We love this tuna wrap recipe for any convenient lunch option in the workweek. It’s straightforward to fit into a rut when using the foods you pack for lunch, however, this spicy tuna wrap certainly will “spice” up your week while keeping your diet plan interesting.

margin: 10px 25px 10px 0px;

margin: 10px 25px 10px 0px;

Not just that, even so tuna wrap is incredibly simple to make. You simply need a several ingredients to create this recipe, as well as wrap is often prepared in just 5 minutes.

This spicy tuna wrap is macro-friendly, simply because it has a decent quantity of healthy protein while using tuna, some carbs on the whole grain wrap, including a little fat with the avocado. Unlike traditional tuna wraps, which can be set with sodium and mayonnaise, this healthy tuna wrap is lean and flavorful with lots of great spice.
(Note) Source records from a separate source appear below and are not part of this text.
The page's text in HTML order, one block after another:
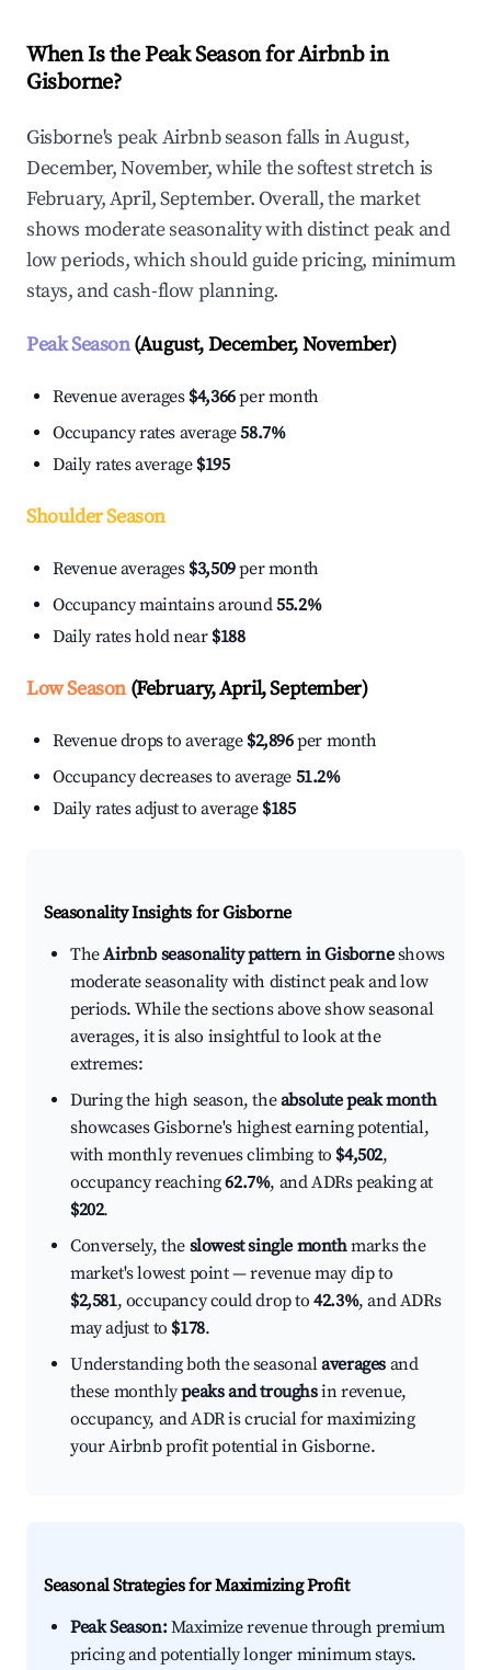
When Is the Peak Season for Airbnb in
Gisborne?
Gisborne's peak Airbnb season falls in August,
December, November, while the softest stretch is
February, April, September. Overall, the market
shows moderate seasonality with distinct peak and
low periods, which should guide pricing, minimum
stays, and cash-flow planning.
Peak Season(August, December, November)
Revenue averages $4,366per month
Occupancy rates average58.7%
Daily rates average $195
Shoulder Season
Revenue averages $3,509per month
Occupancy maintains around55.2%
Daily rates hold near $188
Low Season(February, April, September)
Revenue drops to average $2,896per month
Occupancy decreases to average 51.2%
Daily rates adjust to average $185
Seasonality Insights for Gisborne
TheAirbnb seasonality pattern in Gisborneshows
moderate seasonality with distinct peak and low
periods. While the sections above show seasonal
averages, it is also insightful to look at the
extremes:
During the high season, theabsolute peak month
showcases Gisborne's highest earning potential,
with monthly revenues climbing to $4,502,
occupancy reaching62.7%, and ADRs peaking at
$202.
Conversely, the slowest single monthmarks the
market's lowest point — revenue may dip to
$2,581, occupancy could drop to42.3%, and ADRs
may adjust to $178.
Understanding both the seasonalaverages and
these monthlypeaks and troughsin revenue,
occupancy, and ADR is crucial for maximizing
your Airbnb profit potential in Gisborne.
Seasonal Strategies for Maximizing Profit
Peak Season:Maximize revenue through premium
pricing and potentially longer minimum stays.
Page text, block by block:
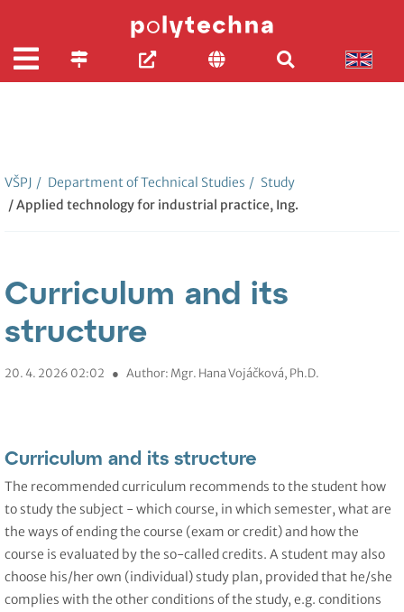
VŠPJ / Department of Technical Studies / Study
/ Applied technology for industrial practice, Ing.
Curriculum and its
structure
20. 4. 2026 02:02 ● Author: Mgr. Hana Vojáčková, Ph.D.
Curriculum and its structure
The recommended curriculum recommends to the student how
to study the subject - which course, in which semester, what are
the ways of ending the course (exam or credit) and how the
course is evaluated by the so-called credits. A student may also
choose his/her own (individual) study plan, provided that he/she
complies with the other conditions of the study, e.g. conditions
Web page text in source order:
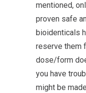
mentioned,
proven safe
bioidenticals
reserve them
dose/form
you have
might be
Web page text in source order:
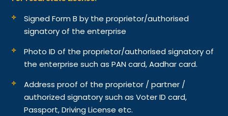
Signed Form B by the proprietor/authorised
signatory of the enterprise
Photo ID of the proprietor/authorised signatory of
the enterprise such as PAN card, Aadhar card.
Address proof of the proprietor / partner /
authorized signatory such as Voter ID card,
Passport, Driving License etc.
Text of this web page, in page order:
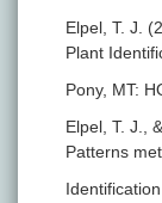
Elpel, T. J.
Plant
Pony, MT:
Elpel, T. J.,
Patterns
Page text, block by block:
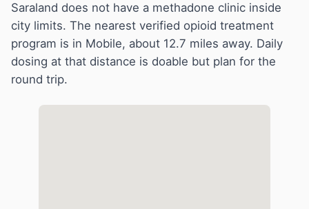
Detox
Guides
About
Saraland does not have a methadone clinic inside
city limits. The nearest verified opioid treatment
program is in Mobile, about 12.7 miles away. Daily
dosing at that distance is doable but plan for the
round trip.
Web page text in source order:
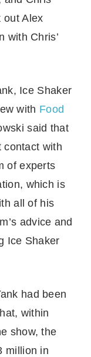
out Alex
with Chris’
Ice Shaker
with Food
said that
contact with
of experts
which is
all of his
advice and
Ice Shaker
had been
within
show, the
million in
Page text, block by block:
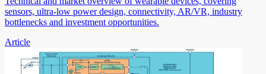
sensors, ultra-low power design, connectivity, AR/VR, industry
bottlenecks and investment opportunities.
Article
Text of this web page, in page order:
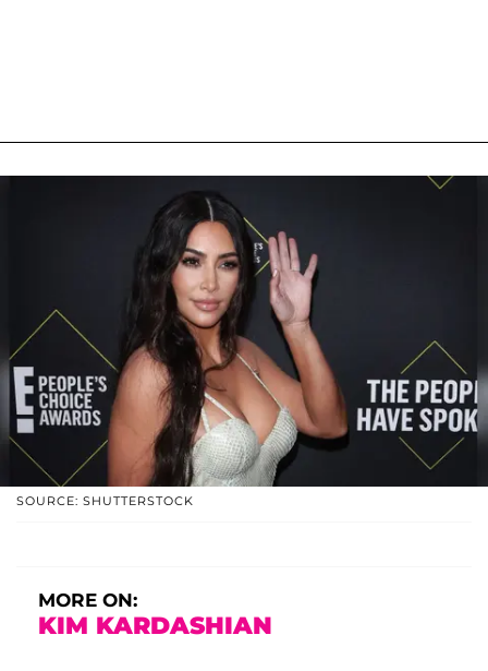
SOURCE: SHUTTERSTOCK
MORE ON:
KIM KARDASHIAN
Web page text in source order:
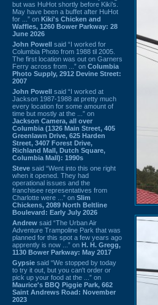
but was HuHot shortly before Kiki’s.
May have been a buffet after HuHot
for ...” on Kiki's Chicken and
Waffles, 1260 Bower Parkway: 28
June 2026
John Powell said “I worked for
Columbia Photo from 1988 til 2005.
The first location was out on Garners
Ferry across from ...” on Columbia
Photo Supply, 2912 Devine Street:
2007
John Powell said “I worked at
Jackson 1987-1988 at pretty much
every location for some amount of
time but mostly at the ...” on
Jackson Camera, all over
Columbia (1326 Main Street, 405
Greenlawn Drive, 625 Harden
Street, 3407 Forest Drive,
Richland Mall, Dutch Square,
Columbia Mall): 1990s
Steve said “Went into this one right
when it opened. They had
operational issues and the
franchisee representatives from
Charlotte were ...” on Slim
Chickens, 2089 North Beltline
Boulevard: Early July 2026
Andrew said “The Urban Air
Adventure Trampoline Park that was
planned for this spot a few years ago
apprently is now ...” on H. H. Gregg,
1130 Bower Parkway: May 2017
Gypsie said “We stopped by today
to try it out, but you can't order or
pick up your food at the ...” on
Maurice's BBQ Piggie Park, 662
Saint Andrews Road: November
2023

margin: 10px 25px 10px 0px;

margin: 10px 25px 10px 0px;

If you ought to meal prep this tuna wrap before hand, only make the tuna mixture upfront whilst keeping covered while in the fridge. Your day you’re able to love it, assemble the tuna filling into the wheat bread and add the lettuce and carrots.


Cook time: 0 minutes

Prep time: 5 minutes

Idle time:



Unit: MetricUS Imperial


  • 2 cans white albacore tuna drained (10 oz total)
  • 1 avocado peeled and pit removed
  • 2 tbsp sriracha
  • 1 tbsp Dijon mustard
  • 2.5 tbsp celery chopped
  • 2 tbsp red onion chopped
  • 2 green onions chopped
  • 1 tbsp fresh cilantro chopped
  • Salt and pepper to taste
  • 2 cups leafy green lettuce
  • 1 cup matchstick carrots
  • 4 whole wheat tortillas 10 inches each


  1. To a medium bowl, add the tuna and avocado. Work with a fork to mash both together until well-combined and harmonious. Add some sriracha, mustard, celery, red onion, green onions, cilantro, salt, and pepper. Stir together until well-blended.
  2. Top each tortilla with 1/2 a cup of greens, 1/4 cup on the matchstick carrots, as well as some of the tuna mixture. Roll the tortilla up then slice by 50 percent before serving.

Additional information

Recipe adapted from eatyourselfskinny.com

margin: 10px 25px 10px 0px;

margin: 10px 25px 10px 0px;

Leave A Reply

Your email address will not be published.